Showing posts with label Blue Ridge Parkway. Show all posts
Showing posts with label Blue Ridge Parkway. Show all posts

Wednesday, June 10, 2009

Doughton State Park, Blue Ridge Parkway, North Carolina 13.10.93: Aster and Fall Leaves

On Blue Ridge Parkway, staying the night at a lodge in Doughton State Park. The leaves not at their peak, but still resplendent, especially at higher elevations. I’ve not seen aster in bloom near Belmont, but it’s blooming all along the roadsides in the mountains. The picture on the opposite page is my inexpert attempt to capture an impression of it.

Wednesday, June 3, 2009

Doughton State Park, Blue Ridge Parkway, North Carolina 13.10.94: Webs of Rain, Calling Crows

Writing this in the mountains, at Bluff’s Lodge in Doughton State Park, off the Blue Ridge Parkway, where Steve and I drove yesterday afternoon. We’ll stay till Sunday morning.
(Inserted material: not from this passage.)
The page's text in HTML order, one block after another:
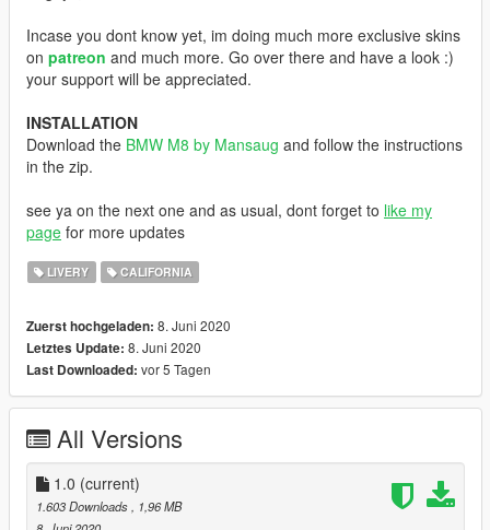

Outside, fine misty rain driving in luminous webs across the hilltops. A crow calling in the distance, but hidden by the rain, which is at times so dense one can see only shadows of shrubbery through it.

I love such mystic landscapes. They speak to some need deep in my soul for cold, for rain, for high places and cozy fires. Perhaps I am at heart the Celt who grew fond of those fringes of Northern Europe to which he was pushed by waves of dispossession.
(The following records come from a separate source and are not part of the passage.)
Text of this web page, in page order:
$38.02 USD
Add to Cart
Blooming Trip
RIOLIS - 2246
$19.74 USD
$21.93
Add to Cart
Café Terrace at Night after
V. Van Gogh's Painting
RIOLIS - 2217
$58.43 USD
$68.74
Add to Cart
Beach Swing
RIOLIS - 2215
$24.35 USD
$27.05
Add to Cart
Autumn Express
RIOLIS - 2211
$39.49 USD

All this sounds so blithe and bonny. But I’m not—not in my heart of hearts. Far from it.

Tuesday, May 19, 2009

Glendale Springs, North Carolina, Blue Ridge Parkway 8.8.92: Mist and Green

It’s a mist-shrouded day. Literally so—we’re at H.’s cabin near Glendale Springs off the Blue Ridge Parkway, and all drippy, almost cold, so green the green hurts, with wreaths of mist over all, wisps, whirls. I came in from a walk today to find each hair extruding from the combed mass of the whole beaded by tiny beads of water—the gray ones as though frosted.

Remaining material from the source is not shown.